INSTRUCTIONS FOR THE TASK: The answer is the data below, repeated exactly, with no pictures included.

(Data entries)
● ● ● ●

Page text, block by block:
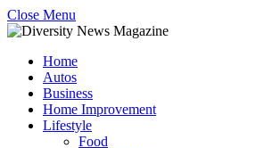
Close Menu
Home
Autos
Business
Home Improvement
Lifestyle
Food
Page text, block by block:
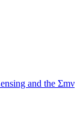
and the Σmν
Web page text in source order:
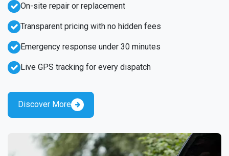
Emergency response under 30 minutes
Live GPS tracking for every dispatch
On-site repair or replacement
Transparent pricing with no hidden fees
Discover More
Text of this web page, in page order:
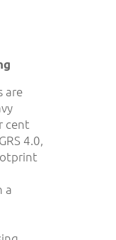
are
cent
4.0,
a
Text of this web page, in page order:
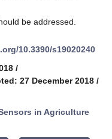
be addressed.
10.3390/s19020240
/
27 December 2018 /
in Agriculture
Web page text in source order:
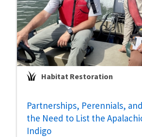
Habitat Restoration
Partnerships, Perennials,
the Need to List the
Indigo

● ● ● ●

TASK RESULT:
Page text, block by block:
Close Menu
Home
Autos
Business
Home Improvement
Lifestyle
Food
Page text, block by block:
and the Σmν
Web page text in source order:
Emergency response under 30 minutes
Live GPS tracking for every dispatch
On-site repair or replacement
Transparent pricing with no hidden fees
Discover More
Text of this web page, in page order:
are
cent
4.0,
a
Text of this web page, in page order:
be addressed.
10.3390/s19020240
/
27 December 2018 /
in Agriculture
Web page text in source order:
Habitat Restoration
Partnerships, Perennials,
the Need to List the
Indigo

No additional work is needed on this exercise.